Erik van Nieukerken said: “I do not trap moths at light frequently, but during this year’s heat wave in June I attempted it twice during a short holiday and not very seriously intended to find this species. To my surprise indeed a female of the species landed on my sheet! Never had I found this species before, but I did identify several in collections of others.” Also Dieter Robrecht found this year the species again in Germany, two specimens in Nordrhein-Westfalen, identified by Erik. 

It is remarkable that 28 moths have been observed in just two countries: England with 17 and the Netherlands with 11, the other were found in France, Germany, Switzerland, the Czech Republic and Bulgaria. This unequal distribution seems to be mainly caused by the much larger interest in Microlepidoptera in these two countries. Remarkably no new records were given on observation sites, whereas the closely related Bohemannia quadrimaculella has been reported frequently on such sites, especially in the Netherlands. 

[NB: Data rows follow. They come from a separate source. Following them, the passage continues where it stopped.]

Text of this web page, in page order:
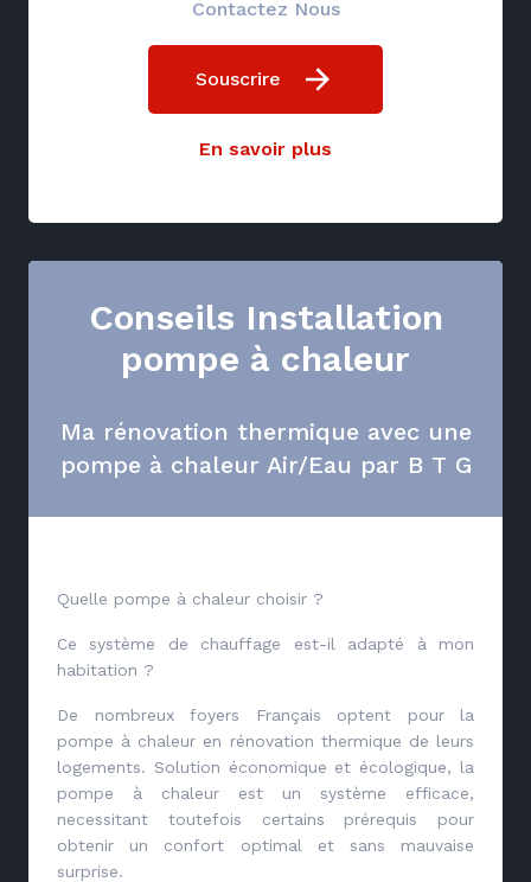
Contactez Nous
Souscrire
En savoir plus
Conseils Installation
pompe à chaleur
Ma rénovation thermique avec une
pompe à chaleur Air/Eau par B T G
Quelle pompe à chaleur choisir ?
Ce système de chauffage est-il adapté à mon
habitation ?
De nombreux foyers Français optent pour la
pompe à chaleur en rénovation thermique de leurs
logements. Solution économique et écologique, la
pompe à chaleur est un système efficace,
necessitant toutefois certains prérequis pour
obtenir un confort optimal et sans mauvaise
surprise.
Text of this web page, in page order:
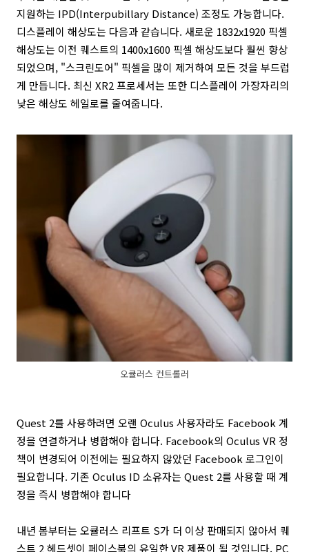
지원하는 IPD(Interpubillary Distance) 조정도 가능합니다.
디스플레이 해상도는 다음과 같습니다. 새로운 1832x1920 픽셀
해상도는 이전 퀘스트의 1400x1600 픽셀 해상도보다 훨씬 향상
되었으며, "스크린도어" 픽셀을 많이 제거하여 모든 것을 부드럽
게 만듭니다. 최신 XR2 프로세서는 또한 디스플레이 가장자리의
낮은 해상도 헤일로를 줄여줍니다.
오큘러스 컨트롤러
Quest 2를 사용하려면 오랜 Oculus 사용자라도 Facebook 계
정을 연결하거나 병합해야 합니다. Facebook의 Oculus VR 정
책이 변경되어 이전에는 필요하지 않았던 Facebook 로그인이
필요합니다. 기존 Oculus ID 소유자는 Quest 2를 사용할 때 계
정을 즉시 병합해야 합니다
내년 봄부터는 오큘러스 리프트 S가 더 이상 판매되지 않아서 퀘
스트 2 헤드셋이 페이스북의 유일한 VR 제품이 될 것입니다. PC
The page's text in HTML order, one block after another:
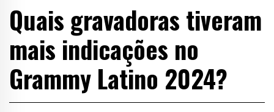
Quais gravadoras tiveram
mais indicações no
Grammy Latino 2024?
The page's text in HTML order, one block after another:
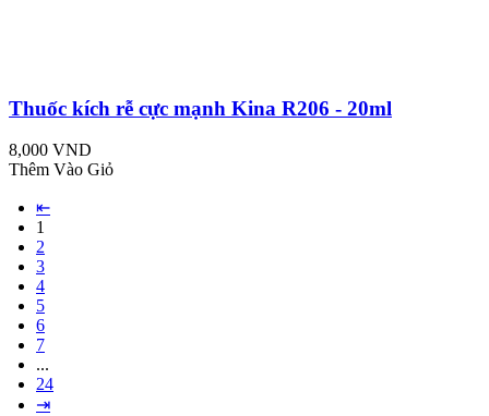
Thuốc kích rễ cực mạnh Kina R206 - 20ml
8,000 VND
Thêm Vào Giỏ
⇤
1
2
3
4
5
6
7
...
24
⇥
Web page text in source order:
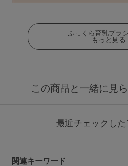
ふっくら育乳ブラ
もっと見る
この商品と一緒に見
最近チェックした
関連キーワード
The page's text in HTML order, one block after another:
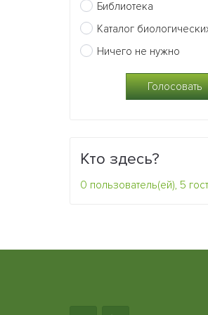
Библиотека
Каталог
Ничего не нужно
Кто здесь?
0 пользователь(ей), 5
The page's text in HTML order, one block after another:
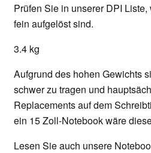
Prüfen Sie in unserer DPI
fein aufgelöst sind.
3.4 kg
Aufgrund des hohen Gewichts
schwer zu tragen und
Replacements auf dem
ein 15 Zoll-Notebook wäre
Lesen Sie auch unsere
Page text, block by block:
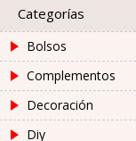
Categorías
Bolsos
Complementos
Decoración
Diy
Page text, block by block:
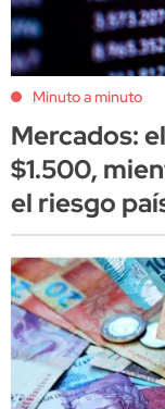
Minuto a minuto
Mercados:
$1.500,
el riesgo
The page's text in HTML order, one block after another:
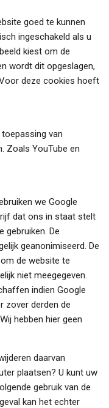
goed te kunnen
ingeschakeld als u
kiest om de
wordt dit opgeslagen,
deze cookies hoeft
van
Zoals YouTube en
we Google
dat ons in staat stelt
gebruiken. De
geanonimiseerd. De
de website te
niet meegegeven.
indien Google
zover derden de
hebben hier geen
daarvan
plaatsen? U kunt uw
gebruik van de
kan het echter
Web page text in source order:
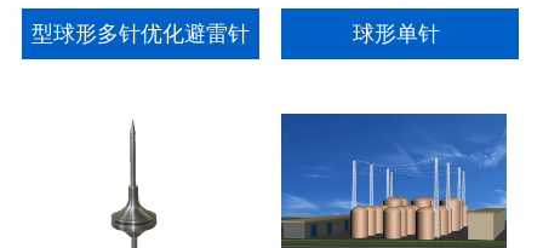
型球形多针优化避雷针 球形单针
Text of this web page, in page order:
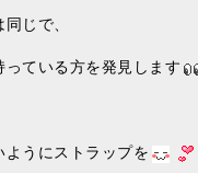
じで、
ている方を発見します
ようにストラップを
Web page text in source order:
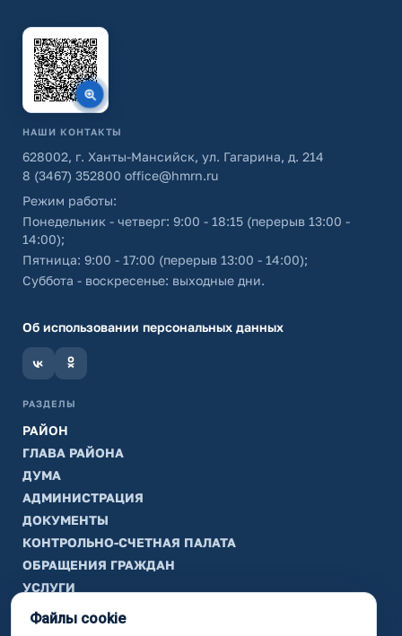
НАШИ КОНТАКТЫ
628002, г. Ханты-Мансийск, ул. Гагарина, д. 214
8 (3467) 352800 office@hmrn.ru
Режим работы:
Понедельник - четверг: 9:00 - 18:15 (перерыв 13:00 -
14:00);
Пятница: 9:00 - 17:00 (перерыв 13:00 - 14:00);
Суббота - воскресенье: выходные дни.
Об использовании персональных данных
РАЗДЕЛЫ
РАЙОН
ГЛАВА РАЙОНА
ДУМА
АДМИНИСТРАЦИЯ
ДОКУМЕНТЫ
КОНТРОЛЬНО-СЧЕТНАЯ ПАЛАТА
ОБРАЩЕНИЯ ГРАЖДАН
УСЛУГИ
ТИК
Файлы cookie
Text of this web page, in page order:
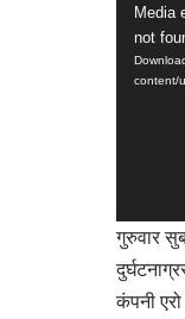
Video
Player
Media
not
content/
गुरुवार
कंपनी
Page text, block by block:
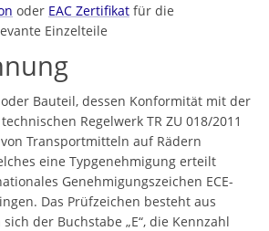
oder EAC Zertifikat für die
Einzelteile
Bauteil, dessen Konformität mit der
Regelwerk TR ZU 018/2011
Transportmitteln auf Rädern
eine Typgenehmigung erteilt
Genehmigungszeichen ECE-
Das Prüfzeichen besteht aus
der Buchstabe „E“, die Kennzahl
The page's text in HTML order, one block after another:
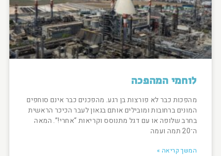
לוחמי המהפכה
מהפכות כבר לא פורצות בן רגע. מהפכנים כבר אינם סוחפים
המונים ברחובות ומובילים אותם בגאון לעבר הכיכר הראשית
בחרב שלופה או עם דגל מתנוסס וקריאות “אחרי!”. המאה
ה־20 תמה ועמה
המשך קריאה »
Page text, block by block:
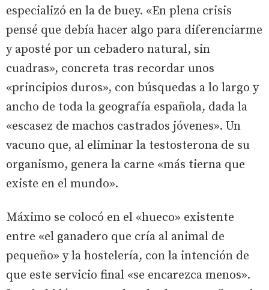
especializó en la de buey. «En plena crisis
pensé que debía hacer algo para diferenciarme
y aposté por un cebadero natural, sin
cuadras», concreta tras recordar unos
«principios duros», con búsquedas a lo largo y
ancho de toda la geografía española, dada la
«escasez de machos castrados jóvenes». Un
vacuno que, al eliminar la testosterona de su
organismo, genera la carne «más tierna que
existe en el mundo».
Máximo se colocó en el «hueco» existente
entre «el ganadero que cría al animal de
pequeño» y la hostelería, con la intención de
que este servicio final «se encarezca menos».
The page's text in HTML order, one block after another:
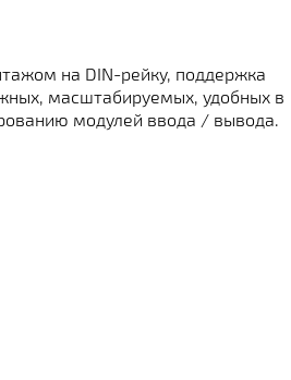
на DIN-рейку, поддержка
масштабируемых, удобных в
модулей ввода / вывода.
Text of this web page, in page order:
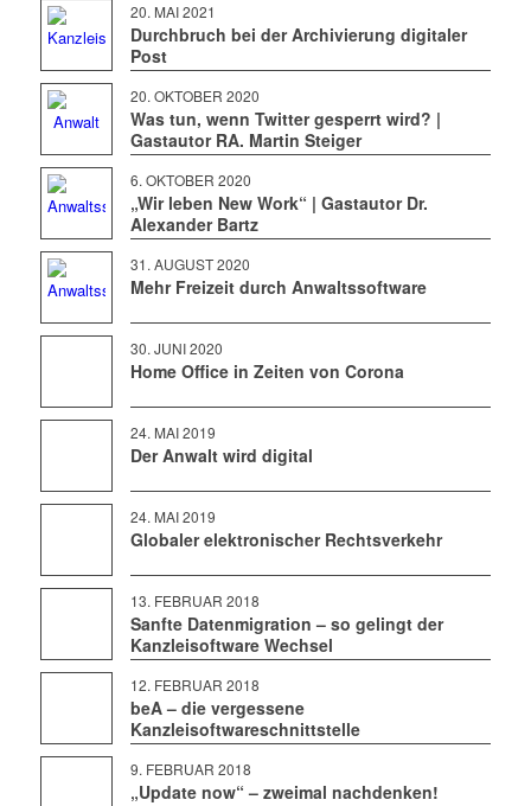
20. MAI 2021
Durchbruch bei der Archivierung digitaler
Post
20. OKTOBER 2020
Was tun, wenn Twitter gesperrt wird? |
Gastautor RA. Martin Steiger
6. OKTOBER 2020
„Wir leben New Work“ | Gastautor Dr.
Alexander Bartz
31. AUGUST 2020
Mehr Freizeit durch Anwaltssoftware
30. JUNI 2020
Home Office in Zeiten von Corona
24. MAI 2019
Der Anwalt wird digital
24. MAI 2019
Globaler elektronischer Rechtsverkehr
13. FEBRUAR 2018
Sanfte Datenmigration – so gelingt der
Kanzleisoftware Wechsel
12. FEBRUAR 2018
beA – die vergessene
Kanzleisoftwareschnittstelle
9. FEBRUAR 2018
„Update now“ – zweimal nachdenken!
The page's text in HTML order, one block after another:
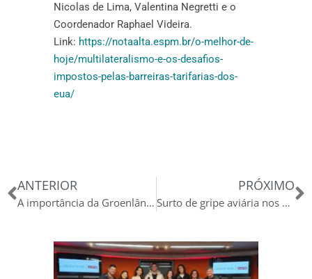
Nicolas de Lima, Valentina Negretti e o
Coordenador Raphael Videira.
Link: https://notaalta.espm.br/o-melhor-de-
hoje/multilateralismo-e-os-desafios-
impostos-pelas-barreiras-tarifarias-dos-
eua/
Anterior
ANTERIOR
A importância da Groenlândia no Cenário Atual
PRÓXIMO
Surto de gripe aviária nos EUA
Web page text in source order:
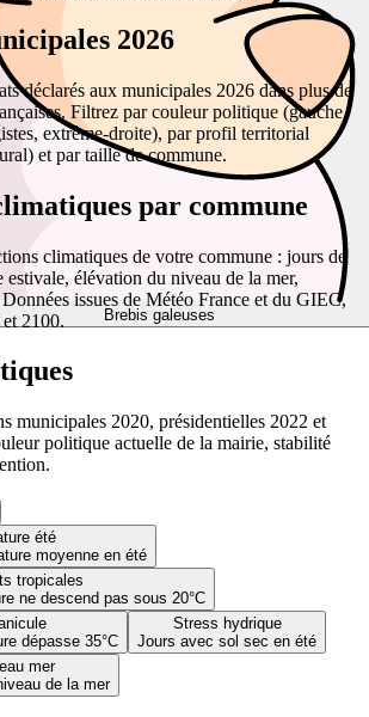
Brebis galeuses
été
moyenne en été
tropicales
ne descend pas sous 20°C
dépasse 35°C
Stress hydrique
Jours avec sol sec en été
mer
de la mer
2026
déclarés aux municipales 2026 dans plus de
Filtrez par couleur politique (gauche,
extrême-droite), par profil territorial
et par taille de commune.
par commune
climatiques de votre commune : jours de
estivale, élévation du niveau de la mer,
Données issues de Météo France et du GIEC,
2100.
municipales 2020, présidentielles 2022 et
politique actuelle de la mairie, stabilité
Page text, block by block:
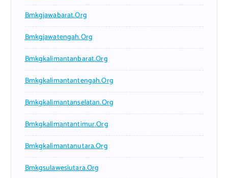
Bmkgjawabarat.org
Bmkgjawatengah.org
Bmkgkalimantanbarat.org
Bmkgkalimantantengah.org
Bmkgkalimantanselatan.org
Bmkgkalimantantimur.org
Bmkgkalimantanutara.org
Bmkgsulawesiutara.org

Records of Gold-fringed Pygmy (Bohemannia auriciliella) in Europe

How do we explain this rareness?

Still few people collect, observe or photograph moths of the size of most pygmy moths, and those who specialise in the group prefer to search for leafmines in the first place. The biology of the Gold-fringed Pygmy is poorly known, there is some indication that the caterpillar feeds in branches or buds of birch, but some records in the Mediterranean region suggest that there may be alternative host plants. When the life history will be known, and it will be easier to find the caterpillars, we expect an increase of records. On the other hand, some species are so elusive that they remain very hard to find. 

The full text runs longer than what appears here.